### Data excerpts
#####

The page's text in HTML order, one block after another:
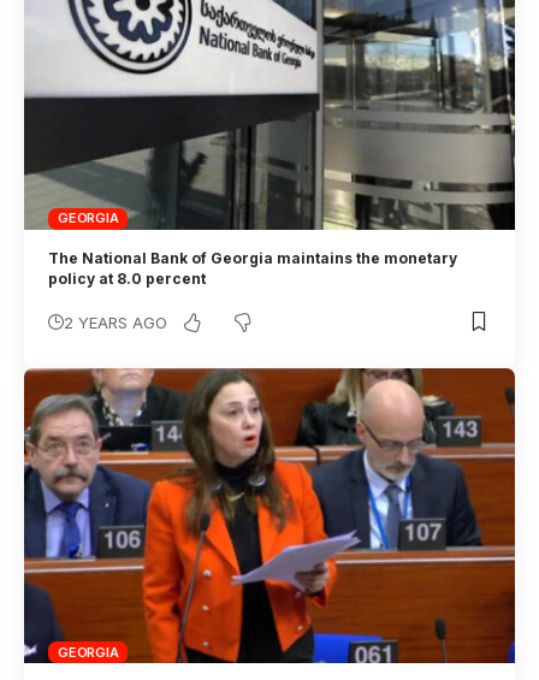
GEORGIA
The National Bank of Georgia maintains the monetary
policy at 8.0 percent
2 YEARS AGO
GEORGIA
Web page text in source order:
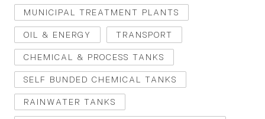
MUNICIPAL TREATMENT PLANTS
OIL & ENERGY TRANSPORT
CHEMICAL & PROCESS TANKS
SELF BUNDED CHEMICAL TANKS
RAINWATER TANKS
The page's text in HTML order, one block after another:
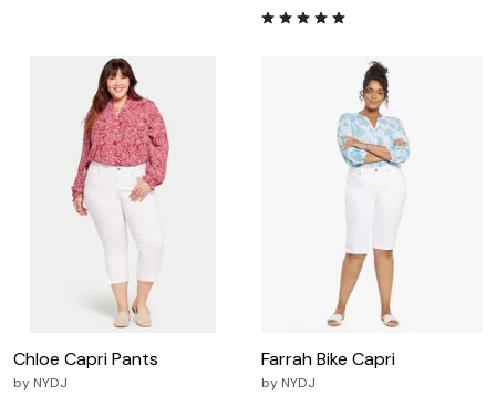
Chloe Capri Pants
by NYDJ
Farrah Bike Capri
by NYDJ
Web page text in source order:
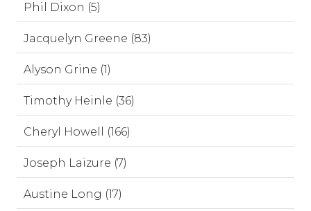
Phil Dixon (5)
Jacquelyn Greene (83)
Alyson Grine (1)
Timothy Heinle (36)
Cheryl Howell (166)
Joseph Laizure (7)
Austine Long (17)
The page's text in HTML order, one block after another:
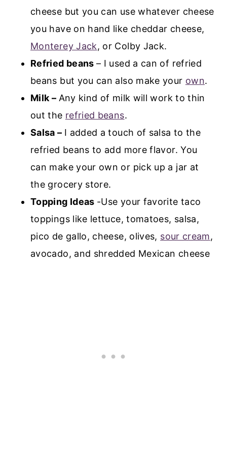
cheese but you can use whatever cheese
you have on hand like cheddar cheese,
Monterey Jack, or Colby Jack.
Refried beans– I used a can of refried
beans but you can also make your own.
Milk – Any kind of milk will work to thin
out the refried beans.
Salsa – I added a touch of salsa to the
refried beans to add more flavor. You
can make your own or pick up a jar at
the grocery store.
Topping Ideas -Use your favorite taco
toppings like lettuce, tomatoes, salsa,
pico de gallo, cheese, olives, sour cream,
avocado, and shredded Mexican cheese
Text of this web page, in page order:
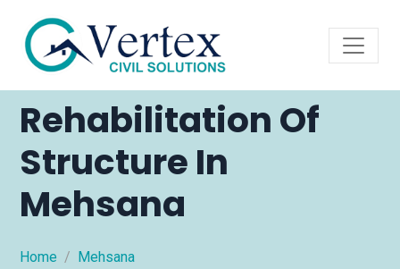
Rehabilitation Of
Structure In
Mehsana
Home
Mehsana
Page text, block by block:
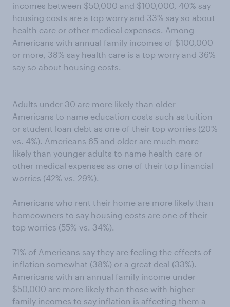
incomes between $50,000 and $100,000, 40% say
housing costs are a top worry and 33% say so about
health care or other medical expenses. Among
Americans with annual family incomes of $100,000
or more, 38% say health care is a top worry and 36%
say so about housing costs.
Adults under 30 are more likely than older
Americans to name education costs such as tuition
or student loan debt as one of their top worries (20%
vs. 4%). Americans 65 and older are much more
likely than younger adults to name health care or
other medical expenses as one of their top financial
worries (42% vs. 29%).
Americans who rent their home are more likely than
homeowners to say housing costs are one of their
top worries (55% vs. 34%).
71% of Americans say they are feeling the effects of
inflation somewhat (38%) or a great deal (33%).
Americans with an annual family income under
$50,000 are more likely than those with higher
family incomes to say inflation is affecting them a
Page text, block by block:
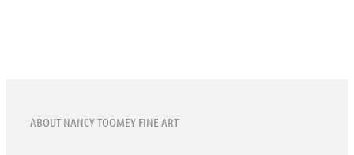
ABOUT NANCY TOOMEY FINE ART

#####

### Your objective
Without including any pictures, please restate all the records exactly.

### Solution to the exercise
The page's text in HTML order, one block after another:
GEORGIA
The National Bank of Georgia maintains the monetary
policy at 8.0 percent
2 YEARS AGO
GEORGIA
Web page text in source order:
MUNICIPAL TREATMENT PLANTS
OIL & ENERGY TRANSPORT
CHEMICAL & PROCESS TANKS
SELF BUNDED CHEMICAL TANKS
RAINWATER TANKS
The page's text in HTML order, one block after another:
Chloe Capri Pants
by NYDJ
Farrah Bike Capri
by NYDJ
Web page text in source order:
Phil Dixon (5)
Jacquelyn Greene (83)
Alyson Grine (1)
Timothy Heinle (36)
Cheryl Howell (166)
Joseph Laizure (7)
Austine Long (17)
The page's text in HTML order, one block after another:
cheese but you can use whatever cheese
you have on hand like cheddar cheese,
Monterey Jack, or Colby Jack.
Refried beans– I used a can of refried
beans but you can also make your own.
Milk – Any kind of milk will work to thin
out the refried beans.
Salsa – I added a touch of salsa to the
refried beans to add more flavor. You
can make your own or pick up a jar at
the grocery store.
Topping Ideas -Use your favorite taco
toppings like lettuce, tomatoes, salsa,
pico de gallo, cheese, olives, sour cream,
avocado, and shredded Mexican cheese
Text of this web page, in page order:
Rehabilitation Of
Structure In
Mehsana
Home
Mehsana
Page text, block by block:
incomes between $50,000 and $100,000, 40% say
housing costs are a top worry and 33% say so about
health care or other medical expenses. Among
Americans with annual family incomes of $100,000
or more, 38% say health care is a top worry and 36%
say so about housing costs.
Adults under 30 are more likely than older
Americans to name education costs such as tuition
or student loan debt as one of their top worries (20%
vs. 4%). Americans 65 and older are much more
likely than younger adults to name health care or
other medical expenses as one of their top financial
worries (42% vs. 29%).
Americans who rent their home are more likely than
homeowners to say housing costs are one of their
top worries (55% vs. 34%).
71% of Americans say they are feeling the effects of
inflation somewhat (38%) or a great deal (33%).
Americans with an annual family income under
$50,000 are more likely than those with higher
family incomes to say inflation is affecting them a
Page text, block by block:
ABOUT NANCY TOOMEY FINE ART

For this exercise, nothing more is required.